[Stored items]
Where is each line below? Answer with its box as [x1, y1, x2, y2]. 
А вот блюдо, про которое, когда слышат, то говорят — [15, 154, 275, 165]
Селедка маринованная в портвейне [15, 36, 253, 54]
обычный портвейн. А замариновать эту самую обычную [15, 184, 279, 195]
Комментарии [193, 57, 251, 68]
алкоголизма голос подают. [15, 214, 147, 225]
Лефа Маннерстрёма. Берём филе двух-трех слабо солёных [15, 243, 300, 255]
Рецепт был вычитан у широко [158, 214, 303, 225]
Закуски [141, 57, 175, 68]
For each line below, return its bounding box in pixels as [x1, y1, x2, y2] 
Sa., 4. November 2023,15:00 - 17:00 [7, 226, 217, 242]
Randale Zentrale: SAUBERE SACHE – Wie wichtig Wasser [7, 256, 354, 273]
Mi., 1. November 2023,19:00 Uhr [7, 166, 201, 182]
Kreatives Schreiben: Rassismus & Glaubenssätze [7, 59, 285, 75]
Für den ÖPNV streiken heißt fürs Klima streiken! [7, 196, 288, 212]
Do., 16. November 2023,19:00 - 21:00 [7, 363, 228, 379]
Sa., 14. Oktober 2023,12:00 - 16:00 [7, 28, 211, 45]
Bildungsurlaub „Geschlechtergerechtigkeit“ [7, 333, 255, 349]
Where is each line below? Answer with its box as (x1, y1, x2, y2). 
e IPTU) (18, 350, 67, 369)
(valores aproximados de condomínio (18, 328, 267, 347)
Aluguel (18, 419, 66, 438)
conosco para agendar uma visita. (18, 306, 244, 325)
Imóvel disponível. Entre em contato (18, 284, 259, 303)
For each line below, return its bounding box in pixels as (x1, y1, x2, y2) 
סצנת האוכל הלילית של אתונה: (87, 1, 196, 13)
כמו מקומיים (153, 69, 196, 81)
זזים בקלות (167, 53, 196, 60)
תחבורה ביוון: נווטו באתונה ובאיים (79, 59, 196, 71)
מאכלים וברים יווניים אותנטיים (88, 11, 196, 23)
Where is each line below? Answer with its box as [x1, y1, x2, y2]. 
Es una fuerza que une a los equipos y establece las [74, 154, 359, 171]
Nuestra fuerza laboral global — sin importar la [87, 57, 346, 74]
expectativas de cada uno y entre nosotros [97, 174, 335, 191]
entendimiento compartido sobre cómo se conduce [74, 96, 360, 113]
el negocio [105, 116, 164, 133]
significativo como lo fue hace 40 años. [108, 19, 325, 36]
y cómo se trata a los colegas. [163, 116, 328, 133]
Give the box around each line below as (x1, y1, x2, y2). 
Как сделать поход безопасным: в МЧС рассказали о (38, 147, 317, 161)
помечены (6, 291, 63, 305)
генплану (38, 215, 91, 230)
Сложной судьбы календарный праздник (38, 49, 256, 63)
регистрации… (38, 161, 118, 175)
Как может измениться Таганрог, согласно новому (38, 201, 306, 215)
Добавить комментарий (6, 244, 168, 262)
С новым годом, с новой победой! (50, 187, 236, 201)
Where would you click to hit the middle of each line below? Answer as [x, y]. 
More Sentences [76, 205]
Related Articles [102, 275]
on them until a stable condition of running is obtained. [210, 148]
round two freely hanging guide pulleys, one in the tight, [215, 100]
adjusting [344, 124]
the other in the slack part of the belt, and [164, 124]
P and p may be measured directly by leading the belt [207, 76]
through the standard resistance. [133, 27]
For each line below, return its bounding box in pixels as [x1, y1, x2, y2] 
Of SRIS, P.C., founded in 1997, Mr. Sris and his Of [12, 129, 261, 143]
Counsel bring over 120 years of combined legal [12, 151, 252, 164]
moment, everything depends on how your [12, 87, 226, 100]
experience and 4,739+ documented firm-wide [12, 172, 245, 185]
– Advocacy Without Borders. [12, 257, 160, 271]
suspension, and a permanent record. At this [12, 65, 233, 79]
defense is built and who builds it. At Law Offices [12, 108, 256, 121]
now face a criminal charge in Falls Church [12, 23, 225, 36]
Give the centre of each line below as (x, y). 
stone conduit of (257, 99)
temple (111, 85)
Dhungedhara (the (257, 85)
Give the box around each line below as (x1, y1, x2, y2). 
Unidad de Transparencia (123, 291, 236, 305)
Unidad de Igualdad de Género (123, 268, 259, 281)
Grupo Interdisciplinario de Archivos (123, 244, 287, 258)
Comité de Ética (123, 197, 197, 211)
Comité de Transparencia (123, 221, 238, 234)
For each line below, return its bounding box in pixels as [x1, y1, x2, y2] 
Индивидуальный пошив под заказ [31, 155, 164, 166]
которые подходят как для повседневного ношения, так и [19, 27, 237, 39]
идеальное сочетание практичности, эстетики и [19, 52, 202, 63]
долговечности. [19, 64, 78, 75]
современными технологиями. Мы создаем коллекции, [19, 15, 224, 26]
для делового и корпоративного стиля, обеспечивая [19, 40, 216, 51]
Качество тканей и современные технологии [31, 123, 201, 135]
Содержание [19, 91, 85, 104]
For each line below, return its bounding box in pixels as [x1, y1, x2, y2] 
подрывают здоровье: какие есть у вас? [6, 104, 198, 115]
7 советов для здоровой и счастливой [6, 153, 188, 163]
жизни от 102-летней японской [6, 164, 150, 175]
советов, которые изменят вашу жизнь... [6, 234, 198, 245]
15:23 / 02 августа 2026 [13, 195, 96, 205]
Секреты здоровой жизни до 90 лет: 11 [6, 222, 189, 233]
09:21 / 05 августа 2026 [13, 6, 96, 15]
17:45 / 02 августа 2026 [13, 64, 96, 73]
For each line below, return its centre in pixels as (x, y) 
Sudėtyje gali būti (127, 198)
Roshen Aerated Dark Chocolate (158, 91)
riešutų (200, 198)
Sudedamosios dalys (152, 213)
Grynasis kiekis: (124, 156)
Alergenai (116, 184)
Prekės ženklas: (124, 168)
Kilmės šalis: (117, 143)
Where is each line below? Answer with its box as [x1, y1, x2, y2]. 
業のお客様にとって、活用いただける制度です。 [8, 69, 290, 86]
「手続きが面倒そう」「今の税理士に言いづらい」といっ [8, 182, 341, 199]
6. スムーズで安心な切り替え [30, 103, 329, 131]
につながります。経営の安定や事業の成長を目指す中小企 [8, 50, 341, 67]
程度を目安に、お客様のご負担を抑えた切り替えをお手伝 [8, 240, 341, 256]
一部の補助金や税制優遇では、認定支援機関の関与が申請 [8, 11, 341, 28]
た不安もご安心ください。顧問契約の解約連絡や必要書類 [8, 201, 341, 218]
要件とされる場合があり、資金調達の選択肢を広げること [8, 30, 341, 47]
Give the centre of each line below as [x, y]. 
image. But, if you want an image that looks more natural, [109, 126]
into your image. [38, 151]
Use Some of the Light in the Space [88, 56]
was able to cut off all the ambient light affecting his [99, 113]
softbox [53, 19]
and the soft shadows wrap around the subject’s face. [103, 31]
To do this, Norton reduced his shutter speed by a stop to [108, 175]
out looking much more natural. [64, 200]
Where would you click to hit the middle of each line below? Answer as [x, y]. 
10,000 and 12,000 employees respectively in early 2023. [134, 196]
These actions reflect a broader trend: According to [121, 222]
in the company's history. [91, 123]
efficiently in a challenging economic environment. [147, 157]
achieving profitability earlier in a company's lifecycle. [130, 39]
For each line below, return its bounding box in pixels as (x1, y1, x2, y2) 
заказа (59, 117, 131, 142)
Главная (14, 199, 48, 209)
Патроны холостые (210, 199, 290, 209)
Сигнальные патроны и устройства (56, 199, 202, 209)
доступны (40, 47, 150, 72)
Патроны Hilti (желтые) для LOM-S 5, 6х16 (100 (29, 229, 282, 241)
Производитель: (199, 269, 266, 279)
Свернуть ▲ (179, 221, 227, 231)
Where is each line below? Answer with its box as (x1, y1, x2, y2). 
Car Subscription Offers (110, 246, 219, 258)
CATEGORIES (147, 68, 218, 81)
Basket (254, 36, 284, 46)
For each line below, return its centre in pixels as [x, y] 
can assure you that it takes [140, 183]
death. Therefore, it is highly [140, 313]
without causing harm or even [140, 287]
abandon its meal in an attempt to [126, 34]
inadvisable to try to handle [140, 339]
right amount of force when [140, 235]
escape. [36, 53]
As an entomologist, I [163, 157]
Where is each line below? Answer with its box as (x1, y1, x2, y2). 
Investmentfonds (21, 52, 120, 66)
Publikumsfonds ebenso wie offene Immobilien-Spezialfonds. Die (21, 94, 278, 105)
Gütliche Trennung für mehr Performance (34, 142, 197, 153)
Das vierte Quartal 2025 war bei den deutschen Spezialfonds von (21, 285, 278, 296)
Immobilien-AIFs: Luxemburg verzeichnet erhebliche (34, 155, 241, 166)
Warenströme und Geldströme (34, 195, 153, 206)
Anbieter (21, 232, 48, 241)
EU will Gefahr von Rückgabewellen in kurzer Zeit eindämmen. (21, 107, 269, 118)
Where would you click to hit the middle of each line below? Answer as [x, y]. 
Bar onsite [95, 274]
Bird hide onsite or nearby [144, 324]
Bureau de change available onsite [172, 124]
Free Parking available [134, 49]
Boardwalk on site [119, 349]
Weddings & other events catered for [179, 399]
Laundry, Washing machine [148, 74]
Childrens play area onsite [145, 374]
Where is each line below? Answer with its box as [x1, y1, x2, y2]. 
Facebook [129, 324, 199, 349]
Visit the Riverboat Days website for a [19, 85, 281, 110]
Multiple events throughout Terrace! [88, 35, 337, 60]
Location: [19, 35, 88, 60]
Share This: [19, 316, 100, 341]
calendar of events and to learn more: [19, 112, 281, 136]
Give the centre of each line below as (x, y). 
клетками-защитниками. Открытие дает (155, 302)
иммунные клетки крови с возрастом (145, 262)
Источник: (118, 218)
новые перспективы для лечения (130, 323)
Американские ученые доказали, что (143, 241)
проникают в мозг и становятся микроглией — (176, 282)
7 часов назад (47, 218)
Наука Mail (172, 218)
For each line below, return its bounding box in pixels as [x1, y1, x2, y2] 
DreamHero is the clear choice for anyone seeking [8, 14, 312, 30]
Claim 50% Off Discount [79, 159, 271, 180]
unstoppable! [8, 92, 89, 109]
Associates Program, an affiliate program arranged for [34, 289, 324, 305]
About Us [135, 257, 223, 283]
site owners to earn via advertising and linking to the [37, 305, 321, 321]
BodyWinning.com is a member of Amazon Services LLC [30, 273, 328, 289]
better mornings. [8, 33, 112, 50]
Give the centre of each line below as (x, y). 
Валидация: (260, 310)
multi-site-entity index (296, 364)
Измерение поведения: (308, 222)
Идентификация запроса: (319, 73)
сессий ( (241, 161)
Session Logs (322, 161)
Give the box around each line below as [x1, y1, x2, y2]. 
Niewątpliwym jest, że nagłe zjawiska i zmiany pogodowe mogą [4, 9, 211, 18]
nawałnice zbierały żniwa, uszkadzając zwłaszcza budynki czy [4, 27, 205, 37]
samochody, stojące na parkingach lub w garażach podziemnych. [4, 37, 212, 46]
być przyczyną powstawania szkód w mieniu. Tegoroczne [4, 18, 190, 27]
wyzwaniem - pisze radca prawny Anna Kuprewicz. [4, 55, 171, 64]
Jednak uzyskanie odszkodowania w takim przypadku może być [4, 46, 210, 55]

_WHAT THE TASK ASKS_
Looking at the data above, write out exactly the lines that start at the one containing "image. But, if" and end at the one containing "Сигнальные патроны и"; include both and nothing beyond.

_TASK OUTPUT_
image. But, if you want an image that looks more natural, [109, 126]
into your image. [38, 151]
Use Some of the Light in the Space [88, 56]
was able to cut off all the ambient light affecting his [99, 113]
softbox [53, 19]
and the soft shadows wrap around the subject’s face. [103, 31]
To do this, Norton reduced his shutter speed by a stop to [108, 175]
out looking much more natural. [64, 200]
Where would you click to hit the middle of each line below? Answer as [x, y]. 
10,000 and 12,000 employees respectively in early 2023. [134, 196]
These actions reflect a broader trend: According to [121, 222]
in the company's history. [91, 123]
efficiently in a challenging economic environment. [147, 157]
achieving profitability earlier in a company's lifecycle. [130, 39]
For each line below, return its bounding box in pixels as (x1, y1, x2, y2) 
заказа (59, 117, 131, 142)
Главная (14, 199, 48, 209)
Патроны холостые (210, 199, 290, 209)
Сигнальные патроны и устройства (56, 199, 202, 209)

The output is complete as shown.